From the annals for humorous rebuttals comes this shining example of deft witticism. The Poor Man waylays New York Times’ Nicholas Kristof over his recent article upbraiding of anyone who would dare call the president a liar. From Kristof’s original article, Calling Bush a Liar:
I’m against the “liar” label for two reasons. First, it further polarizes the political cesspool, and this polarization is making America increasingly difficult to govern. Second, insults and rage impede understanding.
In fact, of course, Mr. Bush did stretch the truth. The run-up to Iraq was all about exaggerations, but not flat-out lies. Indeed, there’s some evidence that Mr. Bush carefully avoids the most blatant lies – witness his meticulous descriptions of the periods in which he did not use illegal drugs.
To me that sounds like a statement Limbaugh would have shredded liberal apologists over if they had made it, so let’s see how The Poor Man administers the beatdown in:
See?
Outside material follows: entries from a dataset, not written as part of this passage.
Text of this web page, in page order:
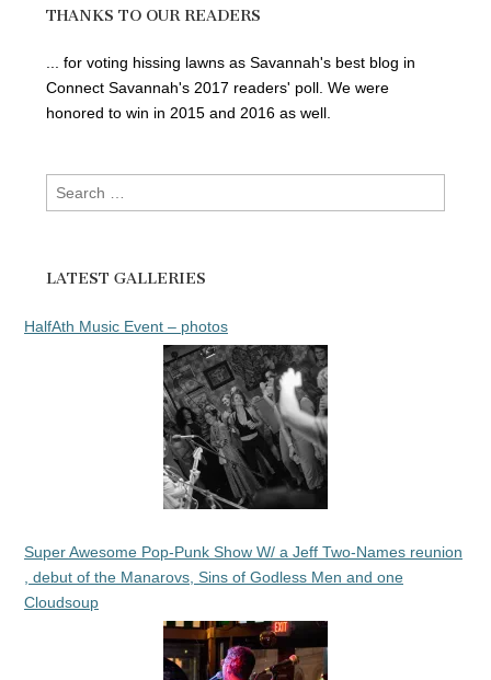
THANKS TO OUR READERS
... for voting hissing lawns as Savannah's best blog in
Connect Savannah's 2017 readers' poll. We were
honored to win in 2015 and 2016 as well.
Search
for:
LATEST GALLERIES
HalfAth Music Event – photos
Super Awesome Pop-Punk Show W/ a Jeff Two-Names reunion
, debut of the Manarovs, Sins of Godless Men and one
Cloudsoup
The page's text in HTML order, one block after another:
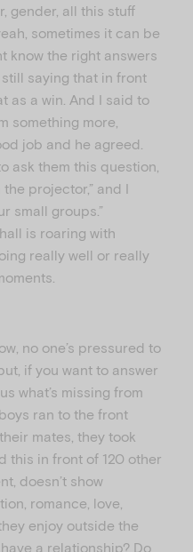
gender, all this stuff
sometimes it can be
know the right answers
still saying that in front
as a win. And I said to
something more,
job and he agreed.
ask them this question,
projector,” and I
small groups.”
is roaring with
really well or really
no one’s pressured to
if you want to answer
what’s missing from
ran to the front
mates, they took
this in front of 120 other
doesn’t show
romance, love,
enjoy outside the
a relationship? Do

The President doesn’t lie, he only exaggerates, maybe stretches the truth on occassion, possibly says things in such a way as to deliberately leave the listener with the wrong impression. Indeed, there’s some evidence that Mr. Bush carefully avoids the most blatant lies – and if maybe perhaps carefully avoiding the most blatant lies isn’t an adequate standard of truthfulness to hold the President to, well, I just don’t know what this country is coming to.
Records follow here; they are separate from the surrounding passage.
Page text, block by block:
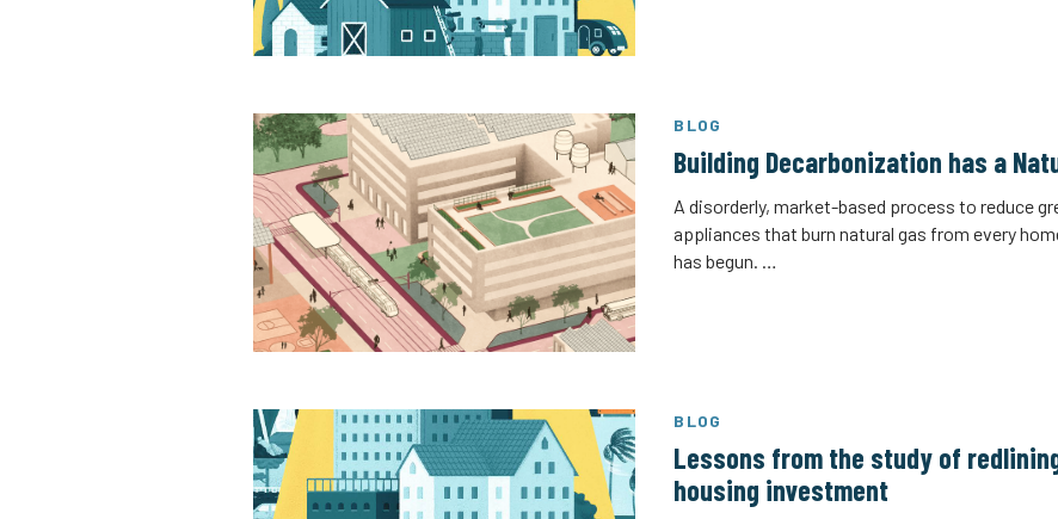
BLOG
Building Decarbonization has a
A disorderly, market-based process to reduce
appliances that burn natural gas from every
has begun. …
BLOG
Lessons from the study of
housing investment
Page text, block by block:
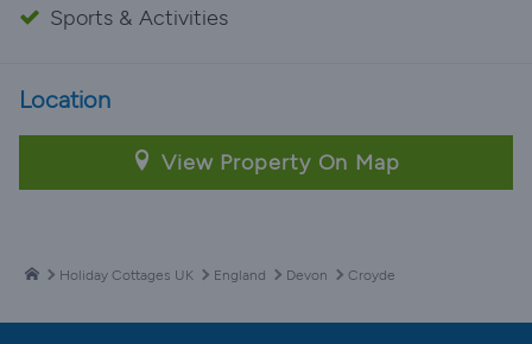
Sports & Activities
Location
View Property On Map
Holiday Cottages UK England Devon Croyde
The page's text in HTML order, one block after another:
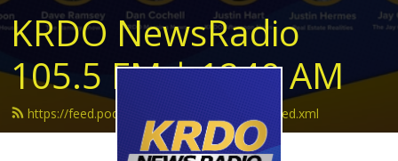
KRDO NewsRadio
105.5 FM | 1240 AM
https://feed.podbean.com/krdonewsradio/feed.xml
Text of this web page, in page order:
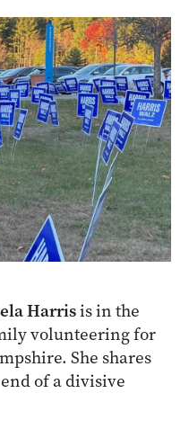
Harrisis in the
volunteering for
She shares
of a divisive
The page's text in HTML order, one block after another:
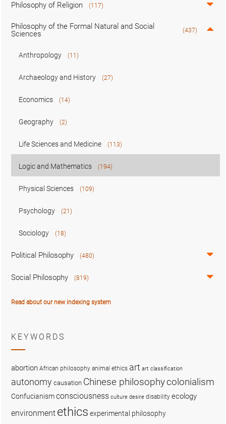
Philosophy of Religion (117)
Philosophy of the Formal Natural and Social
Sciences
(437)
Anthropology (11)
Archaeology and History (27)
Economics (14)
Geography (2)
Life Sciences and Medicine (113)
Logic and Mathematics (194)
Physical Sciences (109)
Psychology (21)
Sociology (18)
Political Philosophy (480)
Social Philosophy (819)
Read about our new indexing system
KEYWORDS
abortion African philosophy animal ethics art art classification
autonomy causation Chinese philosophycolonialism
Confucianismconsciousness culture desire disability ecology
environment ethics experimental philosophy
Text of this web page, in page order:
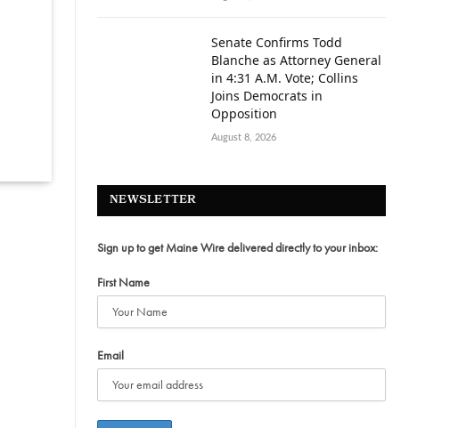
Senate Confirms Todd
Blanche as Attorney General
in 4:31 A.M. Vote; Collins
Joins Democrats in
Opposition
August 8, 2026
NEWSLETTER
Sign up to get Maine Wire delivered directly to your inbox:
First Name
Email

There’s the usual litany – Michael Moore is a uncritical conspiracy theorist (true), ergo the President is truthful (false); calling the President a liar is like accusing Bill Clinton of murder; Bush always says the wrong thing, so maybe everything was just a big misunderstanding; liberals are turning into what they hate the most; etc. Largely unexplored, however, is the issue of whether or not Bush is a liar.
You should definitely read the whole thing. The Editors have had me laughing since I originally stumbled across their site from the Cheney Poker game. Bravo, gentlemen!